E proprio recentemente la Corte Giustizia e la Commissione Europea hanno dato ragione a Consulcesi. Infatti, con la sentenza del 3 marzo 2022 è stata chiarita la questione degli anni di immatricolazione al corso, inoltre, la Commissione UE nel medesimo procedimento ha depositato le proprie osservazioni sulla questione fornendo interessanti spunti su altre specifiche questioni.
Una pronuncia importante che apre la strada alla rivalutazione e agli interessi anche per tutti coloro che hanno svolto i corsi di specializzazione dal 1993 al 2006 e che da anni chiedono il giusto compenso per svolgere il percorso formativo, liberi da preoccupazioni economiche.
Ma non solo. La sentenza permetterà anche a molte decisioni non favorevoli di essere rivalutate e corrette. Già da qualche mese, infatti, si assiste ad un cambio di rotta da parte della Cassazione che ha rimesso sul ruolo alcune cause per una discussione approfondita in pubblica udienza sia per gli specialisti 83/91, che per quelli 93/06.

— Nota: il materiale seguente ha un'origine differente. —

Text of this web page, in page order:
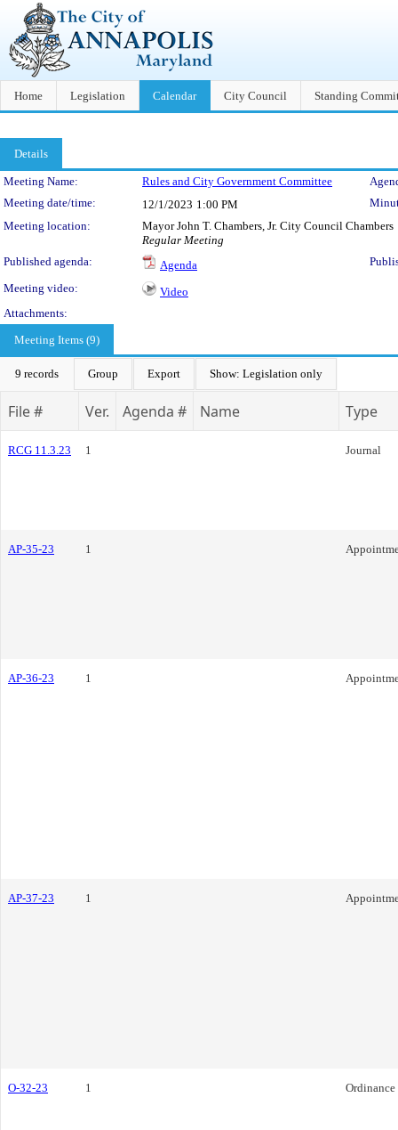
Home Legislation Calendar City Council Standing
Details
Meeting Details
Meeting Name: Rules and City Government Committee
Meeting date/time:
12/1/2023 1:00 PM
Meeting location:
Mayor John T. Chambers, Jr. City Council Chambers
Regular Meeting
Published agenda:
Agenda
Meeting video:
Video
Attachments:
Meeting Items (9)
9 records Group Export Show: Legislation only
File # Ver. Agenda # Name Type
RCG 11.3.23 1 Journal
AP-35-23 1
AP-36-23 1
AP-37-23 1
O-32-23 1 Ordinance
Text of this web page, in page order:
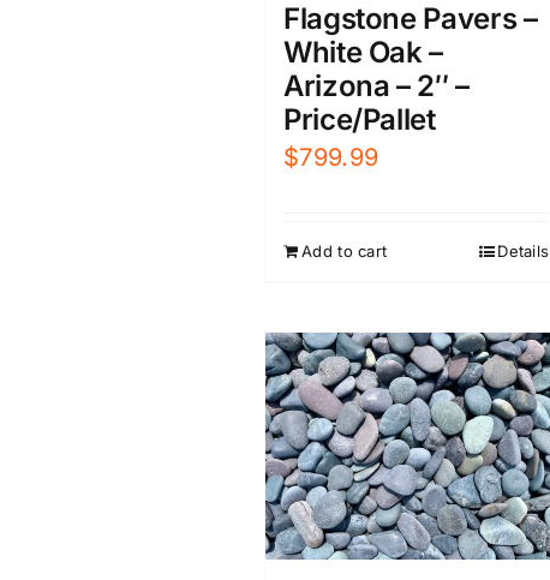
Flagstone Pavers –
White Oak –
Arizona – 2″ –
Price/Pallet
$799.99
Add to cart Details
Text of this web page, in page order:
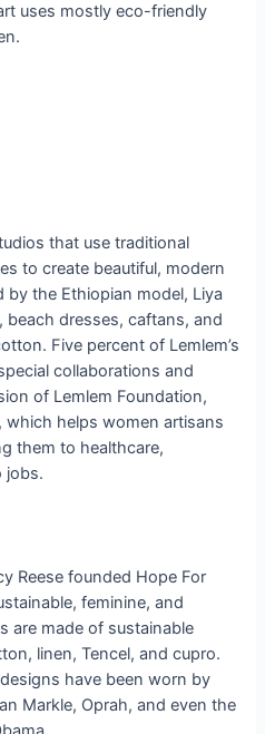
uses mostly eco-friendly
that use traditional
to create beautiful, modern
the Ethiopian model, Liya
beach dresses, caftans, and
Five percent of Lemlem’s
collaborations and
of Lemlem Foundation,
which helps women artisans
them to healthcare,
jobs.
Reese founded Hope For
feminine, and
are made of sustainable
linen, Tencel, and cupro.
have been worn by
Markle, Oprah, and even the
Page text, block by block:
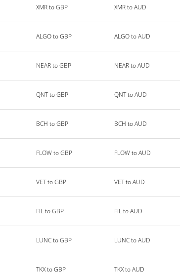
XMR to GBP XMR to AUD
ALGO to GBP ALGO to AUD
NEAR to GBP NEAR to AUD
QNT to GBP QNT to AUD
BCH to GBP BCH to AUD
FLOW to GBP FLOW to AUD
VET to GBP VET to AUD
FIL to GBP FIL to AUD
LUNC to GBP LUNC to AUD
TKX to GBP TKX to AUD
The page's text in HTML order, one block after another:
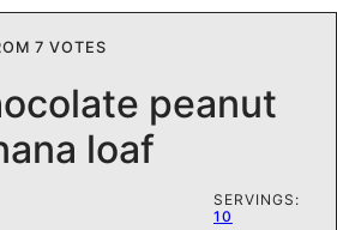
7 VOTES
peanut
loaf
SERVINGS:
10
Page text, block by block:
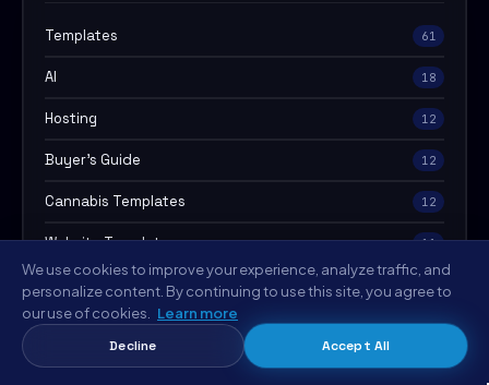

Per i medici immatricolati prima del 1983, invece, la decisione della CGUE ha avuto effetti vincolanti e diretti pressoché immediati come nel caso della recente sentenza 3962/22 della Corte di appello di Roma, che ha accolto in sede di rinvio la domanda di un gruppo di medici cui avevano negato il risarcimento in quanto immatricolati prima del 1983, condannando lo stato a risarcire 1.300.000 euro. Non si tratta ovviamente di un caso isolato, perché i giudici nazionali sono tenuti a seguire le indicazioni della Corte di Giustizia UE; quindi, nei prossimi mesi molte sentenze sfavorevoli verranno ribaltate e i diritti degli specialisti che attendono da anni saranno finalmente riconosciuti.